Covid-19 is thriving on globalisation

6 mins read

When officials tell you not to panic about the coronavirus outbreak the fear begins to start in your toes and work its up into a frenzy until every sniffle and cough is a potential prison sentence.

Cypriots like every other human being are irrational, even though Covid-19 hasn’t reached our shores it is quickly enveloping many other countries in Europe like throwing a cloak over a lampshade.

Health experts tell us to keep hygiene a priority, wash our hands frequently, avoid crowded places, keep the windows open and take walks in a field.

Despite knowing this virus, if contracted, only really seriously affects about 5% of those who get it does not make you feel like the odds are in your favour.

People are out there panic buying paper masks when science suggests they are that effective as the coronavirus microbes can get through — your better off keeping your distance.

This is playing out like some bad walking dead zombie horror where infection is inevitable and only your DNA can save the day.

There is a sense of trepidation that filters into everyday life, like knowing a strange mist will descend upon the landscape and take us hostage.

Maybe reading Stephen King novels is not the best way to sit out this monster outbreak that could become a pandemic without a vaccine to defend us.

They say the biggest enemy helping coronavirus is ignorance, panic and misinformation but if this turns nasty the implications are widespread.

Travel plans will have to be put on hold, mass gatherings will be out of the question, socialising becomes another risky venture, physical contact a no go.

Kids not going to school, cancelled sporting events and having to work from home will also become the new reality.

Cyprus is in the containment stage with no positive cases detected so far but with an outbreak in northern Italy and Greece also becoming an infected country, the question seems to be when not if the virus will spread here.

If people are wary, confused, hesitant and worried on an island that doesn’t have coronavirus, what about the places that do have it?

Fear has penetrated international markets over concerns that the global economy will suffer a shock to the system that will be hard to correct if the wheels come off.

China is producing and buying less as it tries to fight the virus on a nuclear scale, where a no-nonsense scorched earth policy is starting to bring the numbers down at the epicentre of Wuhan.

Outside China Covid-19 is rapidly spreading to countries that are less equipped to fight the virus full on or batten down the hatches on free movement.

Open borders

Moreover, the flu-like disease is fuelled by globalisation, open borders, frictionless trade and connectivity. Luxuries we all enjoy and crave.

The more mobile we have become while living in crowded urban cities allows such viruses to thrive, doing the exact opposite – living in isolation – may defeat it.

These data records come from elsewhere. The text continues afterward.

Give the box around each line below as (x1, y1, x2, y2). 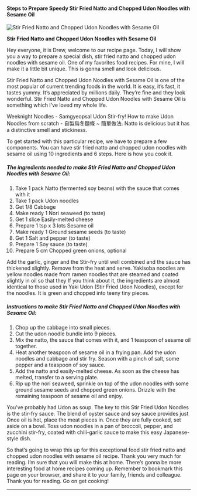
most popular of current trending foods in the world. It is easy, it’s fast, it (6, 83, 181, 90)
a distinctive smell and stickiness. (6, 127, 87, 134)
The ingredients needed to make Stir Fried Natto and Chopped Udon (6, 164, 175, 171)
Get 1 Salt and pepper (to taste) (15, 235, 91, 242)
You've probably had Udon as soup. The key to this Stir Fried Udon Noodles (6, 404, 189, 411)
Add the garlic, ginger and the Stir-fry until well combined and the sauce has (6, 259, 191, 266)
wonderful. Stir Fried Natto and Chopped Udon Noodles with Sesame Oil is (6, 96, 186, 103)
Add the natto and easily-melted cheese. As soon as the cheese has (15, 368, 180, 375)
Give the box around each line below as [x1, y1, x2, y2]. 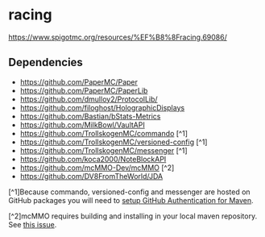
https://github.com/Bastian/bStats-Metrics [19, 111, 161, 121]
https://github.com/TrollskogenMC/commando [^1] [19, 128, 188, 138]
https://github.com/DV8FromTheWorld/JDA [19, 171, 164, 181]
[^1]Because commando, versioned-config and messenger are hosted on [8, 187, 251, 197]
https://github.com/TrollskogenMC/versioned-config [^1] [19, 137, 208, 147]
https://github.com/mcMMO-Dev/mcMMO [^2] [19, 163, 175, 173]
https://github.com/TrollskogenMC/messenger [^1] [19, 145, 188, 155]
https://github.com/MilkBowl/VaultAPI [19, 119, 145, 130]

Nevertheless, a world without connectivity and free trade will affect livelihoods, jobs will be lost if people can’t work or mass events are cancelled.

The rapid spread of the coronavirus has increased fears of a pandemic with more countries reporting their first cases and the World Health Organization (WHO) raising its risk alert to “very high”.

World shares have gone through the floor, winding up their worst week since the 2008 global financial crisis wiping out $6 trillion.

Hopes this nightmare would stay in China and be over in months have been smashed – going back to normal will take a while longer.

Countries other than China now account for about three-quarters of new infections.

To make matters worse, a Chinese official said some recovered patients were infectious, suggesting the epidemic may be even harder to eradicate than first thought.

That’s a scary notion, but we have to stay calm, take precautions and hope warmer weather will stop this killer in its tracks, although like the flu it will return.

For most of us it’s never going to happen but having to face this medical emergency puts a new spin on globalization.

Maybe we are better off just going down the corner shop that sells local produce rather than basking in the delights of a supermarket with its worldly treasures.

Sitting on a deckchair in the back garden/balcony reading Stephen King rather than getting tanned in Seychelles may be the safest place to be.